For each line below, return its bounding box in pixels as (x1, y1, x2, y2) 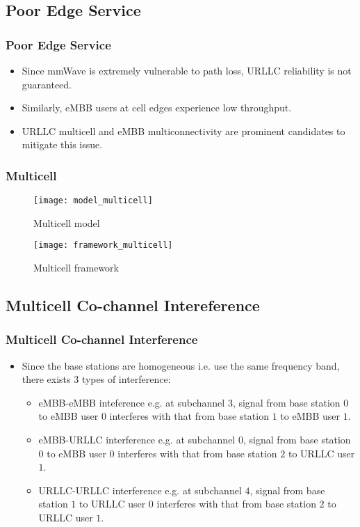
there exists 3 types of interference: (22, 372, 171, 386)
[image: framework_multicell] (33, 240, 173, 251)
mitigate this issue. (22, 137, 103, 152)
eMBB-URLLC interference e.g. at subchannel (38, 432, 236, 447)
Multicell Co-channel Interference (6, 331, 198, 348)
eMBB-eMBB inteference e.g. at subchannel (38, 395, 225, 409)
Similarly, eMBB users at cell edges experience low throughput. (22, 100, 292, 115)
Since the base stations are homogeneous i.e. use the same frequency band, (22, 358, 340, 372)
::::
| Instructions to follow |
Your copy must hold every record above in its exact wording and must hold no pictures.

| Response area |
For each line below, return its bounding box in pixels as (x1, y1, x2, y2) 
there exists 3 types of interference: (22, 372, 171, 386)
[image: framework_multicell] (33, 240, 173, 251)
mitigate this issue. (22, 137, 103, 152)
eMBB-URLLC interference e.g. at subchannel (38, 432, 236, 447)
Multicell Co-channel Interference (6, 331, 198, 348)
eMBB-eMBB inteference e.g. at subchannel (38, 395, 225, 409)
Similarly, eMBB users at cell edges experience low throughput. (22, 100, 292, 115)
Since the base stations are homogeneous i.e. use the same frequency band, (22, 358, 340, 372)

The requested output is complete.